Prevalência de distúrbios psicológicos cria estigma
Para a descoberta precoce das doenças inflamatórias intestinais, é preciso ficar atento a alguns sintomas. Entre eles, dores abdominais persistentes diarreias com duração maior do que um mês (principalmente se conterem muco, sangue e pus), perda de peso involuntária e anemia. “Mas é bom lembrar que o diagnóstico é bastante complexo e deve ser feito por um especialista”, afirma Ludmila Resende.
As DIIs podem ocorrer em qualquer idade, mas os indivíduos mais
acometidos são os adolescentes e adultos jovens, entre 15 e 30 anos. “Alguns autores sugerem um segundo pico da doença em idosos, mas isso é, de certa forma, controverso”, registra. “Embora a causa exata das DIIs não seja bem estabelecida, é sabido que
ela envolve fatores genéticos e ambientais, de forma que, se a gente tem um parente de primeiro grau acometido pela doença, teremos maior chance de desenvolver. No caso dos fatores ambientais, não podemos deixar de citar os maus hábitos de vida, como tabagismo, dieta rica em gordura e pobre em fibra”, informa a médica.
Para o médico-cirurgião de intestino Luís Flávio Vilela de Mesquita, a alimentação influencia diretamente mo equilíbrio da flora intestinal e no funcionamento do sistema imunológico. “Uma dieta rica em fibras naturais, frutas, vegetais e alimentos minimamente processados ajuda a manter o intestino saudável”, receita.
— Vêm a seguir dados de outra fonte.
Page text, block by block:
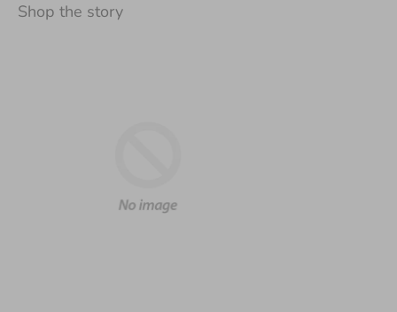
Shop the story
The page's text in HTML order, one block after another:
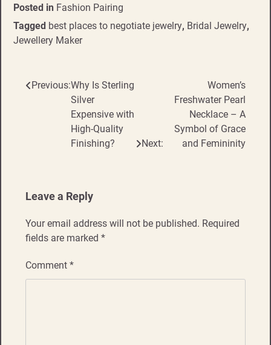
Posted in Fashion Pairing
Tagged best places to negotiate jewelry, Bridal Jewelry,
Jewellery Maker
Post
navigation
Previous:Why Is Sterling
Silver
Expensive with
High-Quality
Finishing?
Next:
Women’s
Freshwater Pearl
Necklace – A
Symbol of Grace
and Femininity
Leave a Reply
Your email address will not be published. Required
fields are marked *
Comment *
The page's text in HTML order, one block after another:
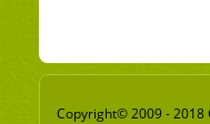
Copyright© 2009 - 2018
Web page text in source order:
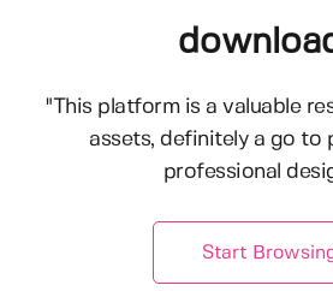
"This platform is a valuable
assets, definitely a go to
professional
Start
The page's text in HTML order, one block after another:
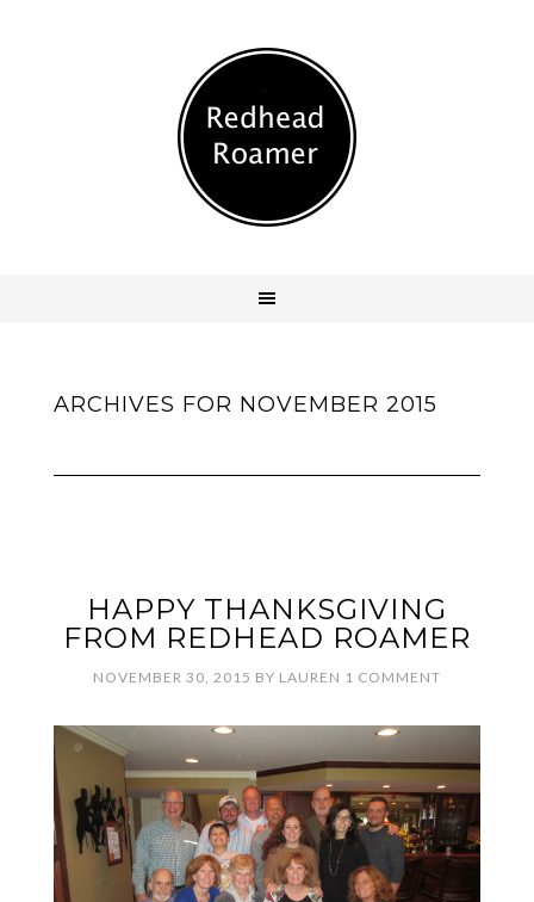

Por isso, todo cuidado é pouco para o órgão que é considerado o nosso segundo cérebro. “Hoje em dia já está bem estabelecida a relação do eixo cérebro-intestino, uma via bidirecional mediada por citocinas e neurotransmissores, em que realmente um irá interferir no outro.
Quem nunca ficou estressado e teve uma diarreia ou ficou com o
intestino preso?”, indaga Ludmila. No caso das DIIs, ela frisa que não se trata de uma doença de cunho psicológico, mas que vem com um estigma muito grande de prevalência de distúrbios como ansiedade e depressão maiores do que a população geral. Momentos mais estressantes podem servir de gatilhos para a ativação da doença inflamatória intestinal”, explica Ludmila.